> Input:
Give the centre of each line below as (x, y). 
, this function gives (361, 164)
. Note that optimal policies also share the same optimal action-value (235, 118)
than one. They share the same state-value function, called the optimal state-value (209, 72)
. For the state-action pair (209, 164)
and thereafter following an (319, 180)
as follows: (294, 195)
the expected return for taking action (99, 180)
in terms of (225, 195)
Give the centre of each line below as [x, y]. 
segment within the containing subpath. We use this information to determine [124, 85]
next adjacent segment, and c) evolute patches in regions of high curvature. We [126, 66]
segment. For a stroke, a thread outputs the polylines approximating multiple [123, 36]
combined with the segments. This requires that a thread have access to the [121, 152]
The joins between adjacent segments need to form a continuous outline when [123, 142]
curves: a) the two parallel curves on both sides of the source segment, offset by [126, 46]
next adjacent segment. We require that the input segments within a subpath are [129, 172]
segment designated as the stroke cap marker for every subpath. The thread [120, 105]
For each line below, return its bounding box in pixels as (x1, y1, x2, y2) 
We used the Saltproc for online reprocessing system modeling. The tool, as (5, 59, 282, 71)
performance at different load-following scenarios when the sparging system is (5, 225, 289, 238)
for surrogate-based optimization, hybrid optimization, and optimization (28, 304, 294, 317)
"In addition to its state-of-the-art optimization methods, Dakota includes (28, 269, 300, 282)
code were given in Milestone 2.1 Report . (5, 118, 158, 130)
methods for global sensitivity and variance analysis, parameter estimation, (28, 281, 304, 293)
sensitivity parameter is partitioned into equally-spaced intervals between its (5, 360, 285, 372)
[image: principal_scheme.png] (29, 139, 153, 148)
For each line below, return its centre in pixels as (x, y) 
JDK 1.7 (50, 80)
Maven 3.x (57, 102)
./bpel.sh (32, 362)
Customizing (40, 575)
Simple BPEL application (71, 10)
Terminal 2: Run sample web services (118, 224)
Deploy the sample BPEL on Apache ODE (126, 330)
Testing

> What is required: Repeat all the entries exactly as given.

> Task output:
Give the centre of each line below as (x, y). 
, this function gives (361, 164)
. Note that optimal policies also share the same optimal action-value (235, 118)
than one. They share the same state-value function, called the optimal state-value (209, 72)
. For the state-action pair (209, 164)
and thereafter following an (319, 180)
as follows: (294, 195)
the expected return for taking action (99, 180)
in terms of (225, 195)
Give the centre of each line below as [x, y]. 
segment within the containing subpath. We use this information to determine [124, 85]
next adjacent segment, and c) evolute patches in regions of high curvature. We [126, 66]
segment. For a stroke, a thread outputs the polylines approximating multiple [123, 36]
combined with the segments. This requires that a thread have access to the [121, 152]
The joins between adjacent segments need to form a continuous outline when [123, 142]
curves: a) the two parallel curves on both sides of the source segment, offset by [126, 46]
next adjacent segment. We require that the input segments within a subpath are [129, 172]
segment designated as the stroke cap marker for every subpath. The thread [120, 105]
For each line below, return its bounding box in pixels as (x1, y1, x2, y2) 
We used the Saltproc for online reprocessing system modeling. The tool, as (5, 59, 282, 71)
performance at different load-following scenarios when the sparging system is (5, 225, 289, 238)
for surrogate-based optimization, hybrid optimization, and optimization (28, 304, 294, 317)
"In addition to its state-of-the-art optimization methods, Dakota includes (28, 269, 300, 282)
code were given in Milestone 2.1 Report . (5, 118, 158, 130)
methods for global sensitivity and variance analysis, parameter estimation, (28, 281, 304, 293)
sensitivity parameter is partitioned into equally-spaced intervals between its (5, 360, 285, 372)
[image: principal_scheme.png] (29, 139, 153, 148)
For each line below, return its centre in pixels as (x, y) 
JDK 1.7 (50, 80)
Maven 3.x (57, 102)
./bpel.sh (32, 362)
Customizing (40, 575)
Simple BPEL application (71, 10)
Terminal 2: Run sample web services (118, 224)
Deploy the sample BPEL on Apache ODE (126, 330)
Testing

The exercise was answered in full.